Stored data
┄┄┄┄┄┄┄┄┄┄
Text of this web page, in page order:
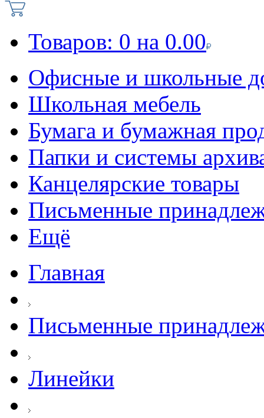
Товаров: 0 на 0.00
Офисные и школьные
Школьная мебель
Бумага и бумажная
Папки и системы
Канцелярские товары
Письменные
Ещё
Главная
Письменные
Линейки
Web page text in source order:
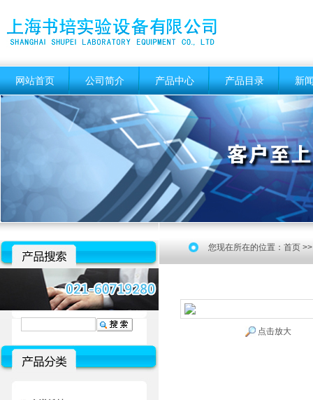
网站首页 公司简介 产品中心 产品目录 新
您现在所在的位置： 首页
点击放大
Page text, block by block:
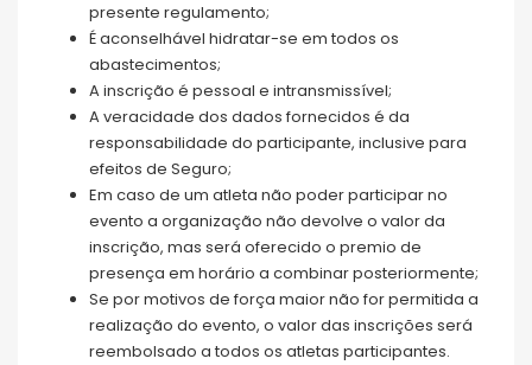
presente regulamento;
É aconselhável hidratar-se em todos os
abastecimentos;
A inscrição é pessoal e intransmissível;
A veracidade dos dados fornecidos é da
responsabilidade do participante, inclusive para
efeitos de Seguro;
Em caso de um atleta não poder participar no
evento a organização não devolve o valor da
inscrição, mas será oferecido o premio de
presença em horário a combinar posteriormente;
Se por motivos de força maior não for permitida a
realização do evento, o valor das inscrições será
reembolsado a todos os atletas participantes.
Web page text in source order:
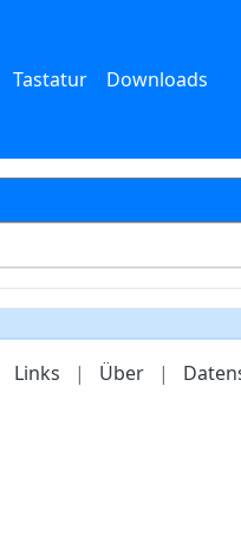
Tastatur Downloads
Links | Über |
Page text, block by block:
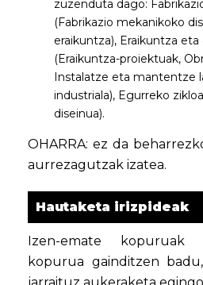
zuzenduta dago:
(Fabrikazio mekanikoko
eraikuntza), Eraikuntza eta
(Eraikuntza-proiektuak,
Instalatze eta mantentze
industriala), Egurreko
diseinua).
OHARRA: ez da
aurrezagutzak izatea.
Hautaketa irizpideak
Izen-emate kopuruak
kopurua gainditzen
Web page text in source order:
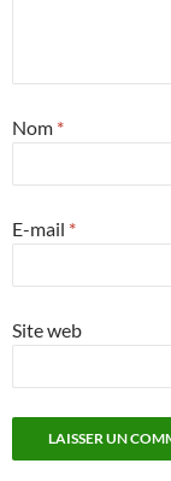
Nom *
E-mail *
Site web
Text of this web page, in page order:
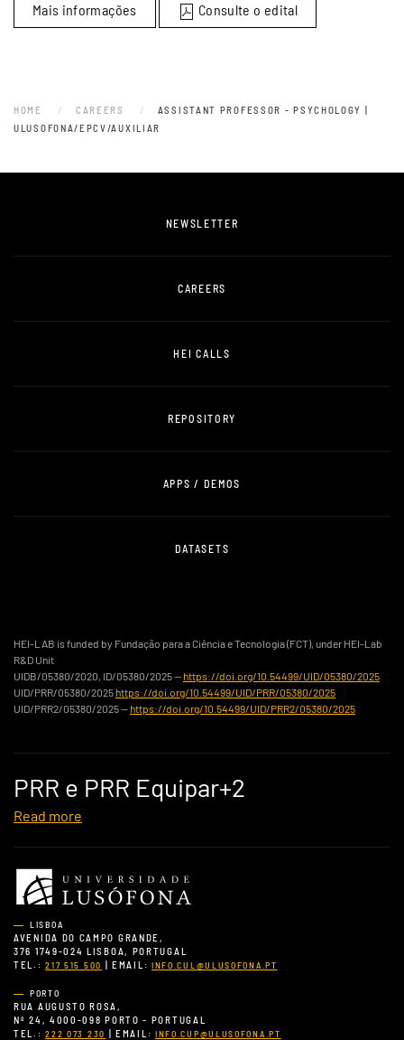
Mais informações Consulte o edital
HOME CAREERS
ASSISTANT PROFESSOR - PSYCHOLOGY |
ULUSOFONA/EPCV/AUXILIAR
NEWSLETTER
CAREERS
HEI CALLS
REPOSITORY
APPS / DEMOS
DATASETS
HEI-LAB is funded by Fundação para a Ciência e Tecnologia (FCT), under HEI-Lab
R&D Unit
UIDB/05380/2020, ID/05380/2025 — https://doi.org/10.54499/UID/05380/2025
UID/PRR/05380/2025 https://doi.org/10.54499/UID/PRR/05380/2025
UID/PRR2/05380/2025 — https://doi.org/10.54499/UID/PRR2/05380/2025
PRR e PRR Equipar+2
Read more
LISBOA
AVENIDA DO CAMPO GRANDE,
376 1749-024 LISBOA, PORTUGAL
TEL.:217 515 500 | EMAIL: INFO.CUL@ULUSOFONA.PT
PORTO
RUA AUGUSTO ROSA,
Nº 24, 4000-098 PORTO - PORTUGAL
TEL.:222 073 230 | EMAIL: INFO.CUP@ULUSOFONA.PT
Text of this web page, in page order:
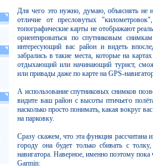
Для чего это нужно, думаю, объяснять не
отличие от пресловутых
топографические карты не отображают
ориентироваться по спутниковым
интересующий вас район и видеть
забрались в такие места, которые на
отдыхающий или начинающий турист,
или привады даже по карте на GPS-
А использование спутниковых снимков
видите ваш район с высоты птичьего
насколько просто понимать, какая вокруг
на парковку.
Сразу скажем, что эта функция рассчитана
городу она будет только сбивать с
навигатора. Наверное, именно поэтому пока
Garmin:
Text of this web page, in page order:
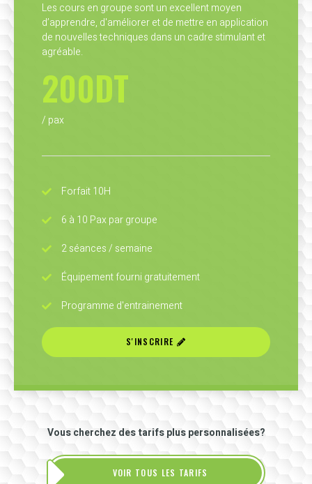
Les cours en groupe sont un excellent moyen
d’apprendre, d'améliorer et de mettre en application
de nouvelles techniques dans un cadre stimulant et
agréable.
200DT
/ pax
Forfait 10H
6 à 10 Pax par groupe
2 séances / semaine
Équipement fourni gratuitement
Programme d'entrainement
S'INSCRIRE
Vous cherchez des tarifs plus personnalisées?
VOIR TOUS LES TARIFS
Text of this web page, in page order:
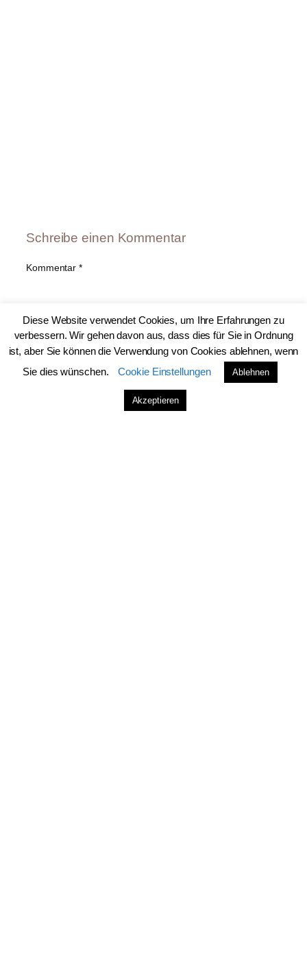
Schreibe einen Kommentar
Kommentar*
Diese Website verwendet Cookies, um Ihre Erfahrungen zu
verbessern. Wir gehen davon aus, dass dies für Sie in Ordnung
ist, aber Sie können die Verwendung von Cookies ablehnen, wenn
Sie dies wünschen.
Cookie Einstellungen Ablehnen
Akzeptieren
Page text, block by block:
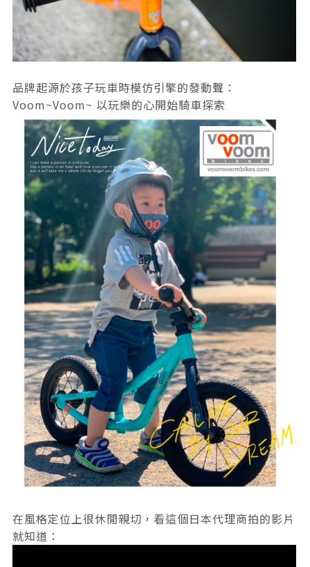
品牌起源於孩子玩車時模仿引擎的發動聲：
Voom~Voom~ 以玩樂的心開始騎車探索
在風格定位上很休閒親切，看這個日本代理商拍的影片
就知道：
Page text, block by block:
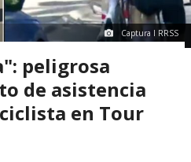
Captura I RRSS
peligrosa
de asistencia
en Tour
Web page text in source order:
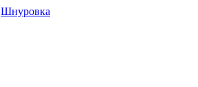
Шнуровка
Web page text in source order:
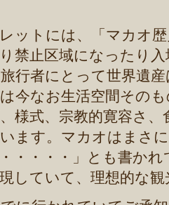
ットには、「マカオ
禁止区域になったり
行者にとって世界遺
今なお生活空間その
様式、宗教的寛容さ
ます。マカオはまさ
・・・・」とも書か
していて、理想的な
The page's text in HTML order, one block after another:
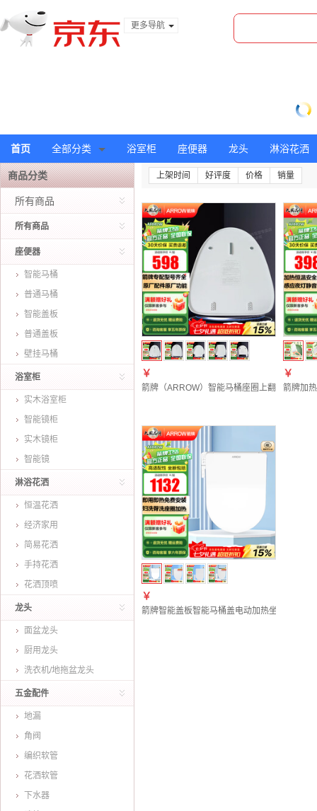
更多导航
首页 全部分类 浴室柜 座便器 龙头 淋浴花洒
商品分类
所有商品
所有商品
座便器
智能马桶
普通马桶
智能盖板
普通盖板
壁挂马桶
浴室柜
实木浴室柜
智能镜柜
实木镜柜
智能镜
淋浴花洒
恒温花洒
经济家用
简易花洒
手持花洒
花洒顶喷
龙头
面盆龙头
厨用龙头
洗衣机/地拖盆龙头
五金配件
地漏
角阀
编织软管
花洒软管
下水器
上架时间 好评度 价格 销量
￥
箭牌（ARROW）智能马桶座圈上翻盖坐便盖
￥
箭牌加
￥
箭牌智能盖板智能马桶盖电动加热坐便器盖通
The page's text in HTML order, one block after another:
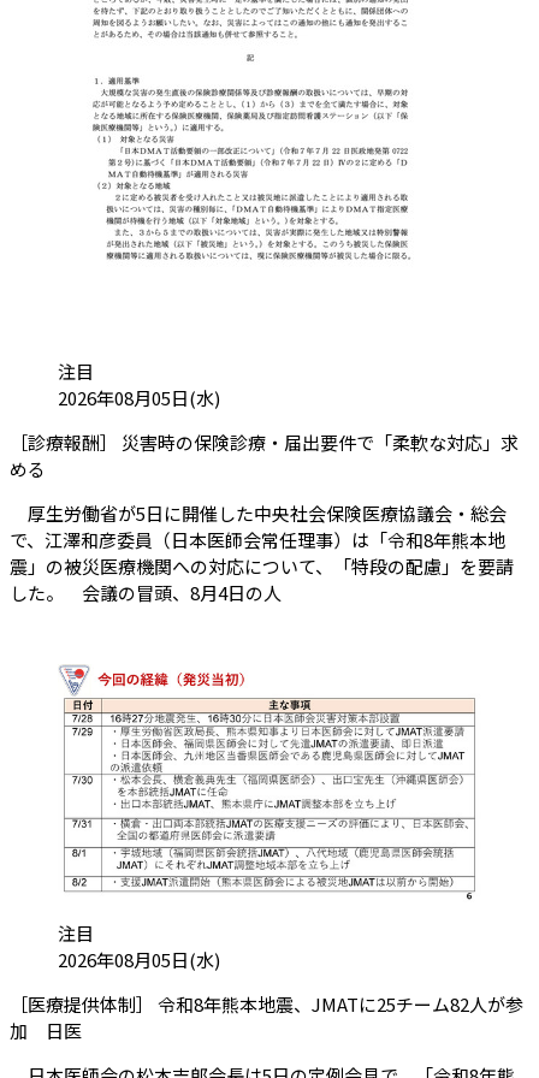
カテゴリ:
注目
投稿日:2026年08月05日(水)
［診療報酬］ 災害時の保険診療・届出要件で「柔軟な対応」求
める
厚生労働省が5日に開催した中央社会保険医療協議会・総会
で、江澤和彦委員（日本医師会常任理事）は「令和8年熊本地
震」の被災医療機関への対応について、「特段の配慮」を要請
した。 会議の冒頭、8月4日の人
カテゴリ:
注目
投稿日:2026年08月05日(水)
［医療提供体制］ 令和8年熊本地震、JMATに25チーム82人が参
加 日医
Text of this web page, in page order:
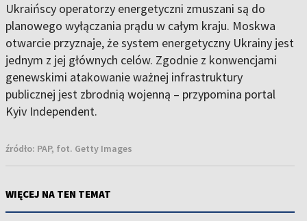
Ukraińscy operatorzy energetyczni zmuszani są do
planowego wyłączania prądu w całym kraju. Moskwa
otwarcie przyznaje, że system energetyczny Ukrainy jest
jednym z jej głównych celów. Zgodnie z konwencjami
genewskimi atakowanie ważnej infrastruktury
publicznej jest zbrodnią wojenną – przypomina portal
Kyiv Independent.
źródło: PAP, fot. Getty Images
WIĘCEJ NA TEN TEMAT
┄┄┄┄┄┄┄┄┄┄
The answer must be an exact copy of the lines from the start of the records above through the line containing "Links | Über |", with no pictures in it.

## Task result
Text of this web page, in page order:
Товаров: 0 на 0.00
Офисные и школьные
Школьная мебель
Бумага и бумажная
Папки и системы
Канцелярские товары
Письменные
Ещё
Главная
Письменные
Линейки
Web page text in source order:
网站首页 公司简介 产品中心 产品目录 新
您现在所在的位置： 首页
点击放大
Page text, block by block:
presente regulamento;
É aconselhável hidratar-se em todos os
abastecimentos;
A inscrição é pessoal e intransmissível;
A veracidade dos dados fornecidos é da
responsabilidade do participante, inclusive para
efeitos de Seguro;
Em caso de um atleta não poder participar no
evento a organização não devolve o valor da
inscrição, mas será oferecido o premio de
presença em horário a combinar posteriormente;
Se por motivos de força maior não for permitida a
realização do evento, o valor das inscrições será
reembolsado a todos os atletas participantes.
Web page text in source order:
Tastatur Downloads
Links | Über |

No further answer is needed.